Use these for future intent, past history, or recommendations.

Prefix Usage Example
should Recommendation/necessity (often UI). shouldRender, shouldRetry
will Definitive future outcome. willOverwrite, willBlock
did Completed action (history). didFinish, didTimeout
was Previous historical state. wasCreated, wasSeen
needs Requirement for a future state. needsRefresh, needsMigration

D. Content (contains, includes, matches)

Use these for collections or string validation.

Prefix Usage Example
contains Membership in a collection. containsItem, containsSpecialChar
includes Membership in a collection. includesTax
matches Regex or pattern conformance. matchesFilter, matchesRegex

E. Plurals & Relationships (are)

Use this when checking the state of a group or a mutual relationship between multiple items.

Prefix Usage Example
are Plural states or mutual links. areFriends, areEqual, areAllReady

3. Anti-Patterns (What to Avoid)

🚫 The "Flag" Suffix

Do not put the type in the name.

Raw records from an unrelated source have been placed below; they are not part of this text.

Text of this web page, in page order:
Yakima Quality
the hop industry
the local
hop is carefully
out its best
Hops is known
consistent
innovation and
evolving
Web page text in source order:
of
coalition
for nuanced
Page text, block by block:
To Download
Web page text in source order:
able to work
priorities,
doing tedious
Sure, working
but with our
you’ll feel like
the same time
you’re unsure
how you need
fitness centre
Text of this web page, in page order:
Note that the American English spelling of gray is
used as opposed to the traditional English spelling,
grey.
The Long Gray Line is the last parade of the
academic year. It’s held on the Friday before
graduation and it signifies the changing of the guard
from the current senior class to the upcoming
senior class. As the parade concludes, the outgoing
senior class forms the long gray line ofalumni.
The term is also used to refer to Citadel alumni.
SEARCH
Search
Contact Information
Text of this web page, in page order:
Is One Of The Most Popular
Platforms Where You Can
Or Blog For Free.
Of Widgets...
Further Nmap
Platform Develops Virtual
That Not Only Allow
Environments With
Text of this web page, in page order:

We know it's a boolean; tell us what it means.

  • Bad: loginFlag, validStatus, checkBit
  • Good: isLoggedIn, isValid, isChecked

🚫 Negatives

Keep logic positive. Standard convention is usually isEnabled.

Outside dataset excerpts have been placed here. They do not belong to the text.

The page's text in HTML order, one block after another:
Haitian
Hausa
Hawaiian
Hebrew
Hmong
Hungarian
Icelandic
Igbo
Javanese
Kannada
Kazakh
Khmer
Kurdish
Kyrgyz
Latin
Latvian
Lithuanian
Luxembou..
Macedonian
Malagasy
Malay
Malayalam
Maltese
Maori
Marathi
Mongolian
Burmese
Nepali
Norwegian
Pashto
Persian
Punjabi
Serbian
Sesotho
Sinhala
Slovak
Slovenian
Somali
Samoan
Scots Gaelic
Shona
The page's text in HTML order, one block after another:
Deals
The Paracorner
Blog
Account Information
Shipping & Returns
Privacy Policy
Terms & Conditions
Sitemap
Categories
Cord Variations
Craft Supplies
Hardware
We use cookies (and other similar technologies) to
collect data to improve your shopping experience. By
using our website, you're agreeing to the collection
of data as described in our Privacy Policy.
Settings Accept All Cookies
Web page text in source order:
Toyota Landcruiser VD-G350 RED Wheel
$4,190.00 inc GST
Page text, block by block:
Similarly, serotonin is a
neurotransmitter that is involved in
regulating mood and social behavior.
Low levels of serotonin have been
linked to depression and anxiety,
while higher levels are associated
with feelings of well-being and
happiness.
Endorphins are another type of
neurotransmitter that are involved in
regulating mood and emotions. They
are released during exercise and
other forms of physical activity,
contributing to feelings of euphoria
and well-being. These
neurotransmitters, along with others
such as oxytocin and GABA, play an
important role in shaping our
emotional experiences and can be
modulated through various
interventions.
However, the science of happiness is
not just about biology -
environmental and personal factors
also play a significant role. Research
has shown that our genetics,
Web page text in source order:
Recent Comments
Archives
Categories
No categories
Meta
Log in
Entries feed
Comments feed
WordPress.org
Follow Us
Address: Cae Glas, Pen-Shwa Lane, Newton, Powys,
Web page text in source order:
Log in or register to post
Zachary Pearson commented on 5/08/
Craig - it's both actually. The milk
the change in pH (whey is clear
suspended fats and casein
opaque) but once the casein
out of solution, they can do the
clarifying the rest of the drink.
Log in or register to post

  • Bad: isDisabled, disallowsGuest, excludesItem
  • Good: isEnabled, allowsGuest, includesItem

🚫 Double Negatives

Logic becomes incredibly hard to parse when you negate a negative variable.

  • Bad: isNotEnabled (Checking !isNotEnabled is painful).
  • Good: isEnabled

🚫 Ambiguous Nouns

A noun by itself usually implies an object (String, Class, Dictionary), not a boolean.

  • Bad: user, answer, file
  • Good: isUser, hasAnswer, fileExists

🚫 Third-person Singular Question Form

  • Acceptable: doesFileExist (Valid, answers Yes/No), doesSupportHdr
  • Better: fileExists, hasFile, supportsHdr

🚫 Commands

The word do is almost always a command.

  • Bad: doLog, doUpdate (looks like a function name: function doUpdate() { ... })
  • Good: shouldLog, isLoggingEnabled, isUpdated

4. Language-Specific Reference Table

Conventions vary slightly by language ecosystem. Adhere to the standard of the language you are writing in.

Language Case Style Convention Notes Examples
JavaScript / TS camelCase Prefixes (is, has) strongly encouraged to distinguish from objects. isLoading, shouldRender
Java / C# camelCase Strictly uses prefixes. For JavaBeans, getters must use is. isValid, canExecute
Python snake_case PEP 8 standard. Prefixes are standard. is_valid, has_permission
Ruby snake_case Exception: Methods ending in ? return booleans. Variables use is_. valid? (method), is_admin
Go CamelCase Prefixes common, but omitted if struct/package provides context. IsReady, HasPrefix
Rust snake_case Predicate methods must use prefixes per API guidelines. is_empty, starts_with
Swift / Kotlin camelCase Reads like a sentence. Kotlin properties interop with Java is getters. isUserInteractionEnabled
C / C++ Mixed STL uses snake_case. Application code varies, but prefixes are standard. is_open, has_value

5. Quick Check Checklist

Before committing, ask yourself:

  • Does it start with a verb (is, has, can, etc.)?
  • Does if (variableName) sound like a coherent English sentence?
  • Is it positive? (Avoid isNot... or disable...)
  • Is it free of type noise (Flag, Bit, Bool)?